__Work task__: Produce an exact copy of the lines from the line containing "qPCR Real-Time PCRreal" through the last line of the listing below, both ends included, and nothing else.
□ □ □ □
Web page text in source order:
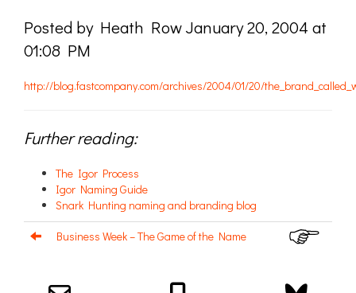
Posted by Heath Row January 20, 2004 at
01:08 PM
http://blog.fastcompany.com/archives/2004/01/20/
Further reading:
The Igor Process
Igor Naming Guide
Snark Hunting naming and branding blog
Business Week – The Game of the Name
© 2026
Naming Agency
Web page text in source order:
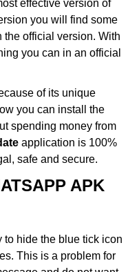
effective version of
you will find some
the official version. With
you can in an official
of its unique
you can install the
spending money from
application is 100%
safe and secure.
APK
to hide the blue tick icon
This is a problem for
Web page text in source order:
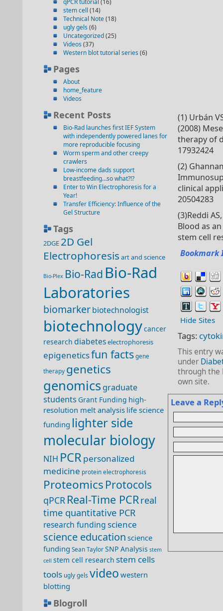
qPCR tutorial (16)
stem cell (14)
Technical Note(18)
ugly gels (6)
Uncategorized(25)
Videos (37)
Western blot tutorial series (6)
Pages
About
home_feature
Videos
Recent Posts
Bio-Rad launches first IEF System
with independently powered lanes for
more reproducible focusing
Worm sperm and other creepy
crawlers
Low-income dads support
breastfeeding…so what?!?
Enter to Win Electrophoresis for a
Year!
Transfer Efficiency: Influence of the
Gel Structure
Tags
2DGE 2D Gel
Electrophoresis art and science
Bio-Plex Bio-Rad Bio-Rad
Laboratories
biomarkerbiotechnologist
biotechnologycancer
research diabeteselectrophoresis
epigeneticsfun factsgene
therapy genetics
genomics graduate
students Grant Funding high-
resolution melt analysis life science
funding lighter side
molecular biology
NIH PCR personalized
medicine protein electrophoresis
Proteomics Protocols
qPCR Real-Time PCRreal
time quantitative PCR
research funding science
science education science
funding Sean TaylorSNP Analysis stem
cell stem cell research stem cells
tools ugly gels video western
blotting
Blogroll
(1) Urbán
(2008)
therapy of
17932424
(2)
clinical
20504283
(3)Reddi
Blood as
stem cell
Bookmark
Hide Sites
Tags:
This entry
under
through the
own site.
Leave a
□ □ □ □
__Problem solution__:
qPCR Real-Time PCRreal
time quantitative PCR
research funding science
science education science
funding Sean TaylorSNP Analysis stem
cell stem cell research stem cells
tools ugly gels video western
blotting
Blogroll
(1) Urbán
(2008)
therapy of
17932424
(2)
clinical
20504283
(3)Reddi
Blood as
stem cell
Bookmark
Hide Sites
Tags:
This entry
under
through the
own site.
Leave a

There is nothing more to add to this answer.